- Data for this task:
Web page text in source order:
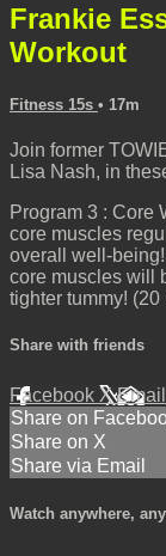
Frankie
Workout
Fitness 15s • 17m
Join former
Lisa Nash, in
Program 3 : Core
core muscles
overall well-
core muscles will
tighter tummy! (20
Share with friends
Facebook XEmail
Share on
Share on X
Share via Email
Watch anywhere,
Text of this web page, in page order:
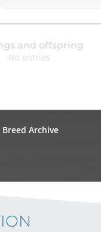
and offspring
No entries
Archive
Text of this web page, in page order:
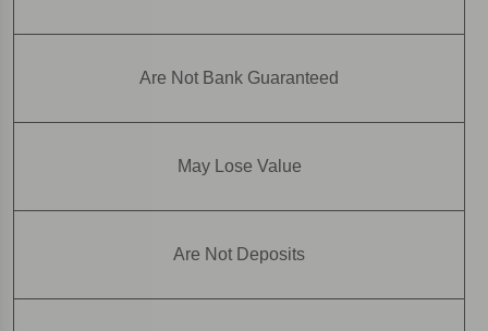
Are Not Bank Guaranteed
May Lose Value
Are Not Deposits
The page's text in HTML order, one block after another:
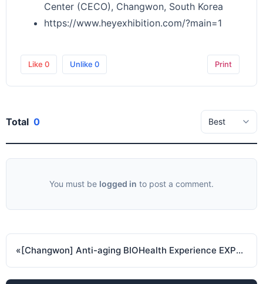
Center (CECO), Changwon, South Korea
https://www.heyexhibition.com/?main=1
Like 0 Unlike 0 Print
Total 0
You must be logged in to post a comment.
« [Changwon] Anti-aging BIOHealth Experience EXPO 2024 ( November 7 2024 - November 10 2024 )

- Description of the task: Restate the entries above word for word, and keep the pictures out.

- Output:
Web page text in source order:
Frankie
Workout
Fitness 15s • 17m
Join former
Lisa Nash, in
Program 3 : Core
core muscles
overall well-
core muscles will
tighter tummy! (20
Share with friends
Facebook XEmail
Share on
Share on X
Share via Email
Watch anywhere,
Text of this web page, in page order:
and offspring
No entries
Archive
Text of this web page, in page order:
Are Not Bank Guaranteed
May Lose Value
Are Not Deposits
The page's text in HTML order, one block after another:
Center (CECO), Changwon, South Korea
https://www.heyexhibition.com/?main=1
Like 0 Unlike 0 Print
Total 0
You must be logged in to post a comment.
« [Changwon] Anti-aging BIOHealth Experience EXPO 2024 ( November 7 2024 - November 10 2024 )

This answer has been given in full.